• **TASK**
Could you output each line below precisely as it stands, without the images?

• **GIVEN RECORDS**
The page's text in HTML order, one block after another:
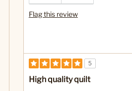
Flag this review
5
High quality quilt
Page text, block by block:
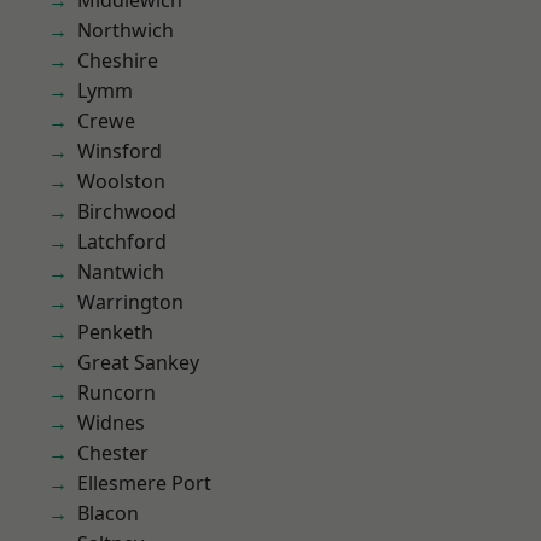
Northwich
Cheshire
Lymm
Crewe
Winsford
Woolston
Birchwood
Latchford
Nantwich
Warrington
Penketh
Great Sankey
Runcorn
Widnes
Chester
Ellesmere Port
Blacon
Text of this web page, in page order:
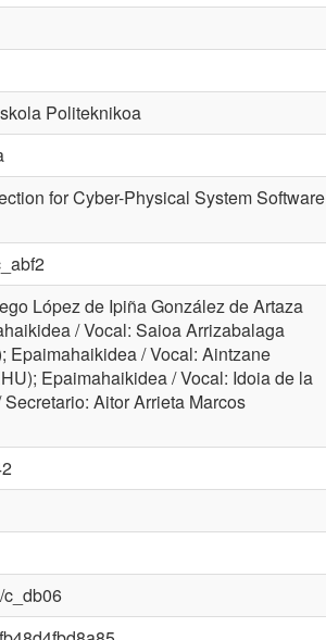
Politeknikoa
for Cyber-Physical System Software
López de Ipiña González de Artaza
/ Vocal: Saioa Arrizabalaga
Epaimahaikidea / Vocal: Aintzane
Epaimahaikidea / Vocal: Idoia de la
Aitor Arrieta Marcos
c_db06
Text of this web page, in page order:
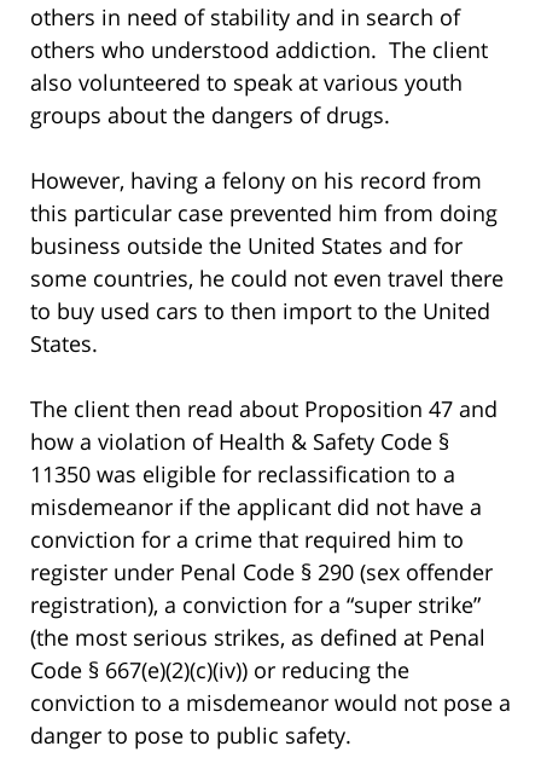
others in need of stability and in search of
others who understood addiction. The client
also volunteered to speak at various youth
groups about the dangers of drugs.
However, having a felony on his record from
this particular case prevented him from doing
business outside the United States and for
some countries, he could not even travel there
to buy used cars to then import to the United
States.
The client then read about Proposition 47 and
how a violation of Health & Safety Code §
11350 was eligible for reclassification to a
misdemeanor if the applicant did not have a
conviction for a crime that required him to
register under Penal Code § 290 (sex offender
registration), a conviction for a “super strike”
(the most serious strikes, as defined at Penal
Code § 667(e)(2)(c)(iv)) or reducing the
conviction to a misdemeanor would not pose a
danger to pose to public safety.
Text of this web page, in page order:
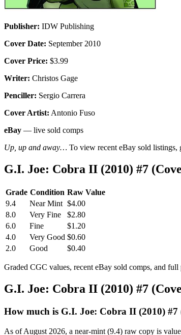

• **ANSWER BOX**
The page's text in HTML order, one block after another:
Flag this review
5
High quality quilt
Page text, block by block:
Northwich
Cheshire
Lymm
Crewe
Winsford
Woolston
Birchwood
Latchford
Nantwich
Warrington
Penketh
Great Sankey
Runcorn
Widnes
Chester
Ellesmere Port
Blacon
Text of this web page, in page order:
Politeknikoa
for Cyber-Physical System Software
López de Ipiña González de Artaza
/ Vocal: Saioa Arrizabalaga
Epaimahaikidea / Vocal: Aintzane
Epaimahaikidea / Vocal: Idoia de la
Aitor Arrieta Marcos
c_db06
Text of this web page, in page order:
others in need of stability and in search of
others who understood addiction. The client
also volunteered to speak at various youth
groups about the dangers of drugs.
However, having a felony on his record from
this particular case prevented him from doing
business outside the United States and for
some countries, he could not even travel there
to buy used cars to then import to the United
States.
The client then read about Proposition 47 and
how a violation of Health & Safety Code §
11350 was eligible for reclassification to a
misdemeanor if the applicant did not have a
conviction for a crime that required him to
register under Penal Code § 290 (sex offender
registration), a conviction for a “super strike”
(the most serious strikes, as defined at Penal
Code § 667(e)(2)(c)(iv)) or reducing the
conviction to a misdemeanor would not pose a
danger to pose to public safety.
Text of this web page, in page order:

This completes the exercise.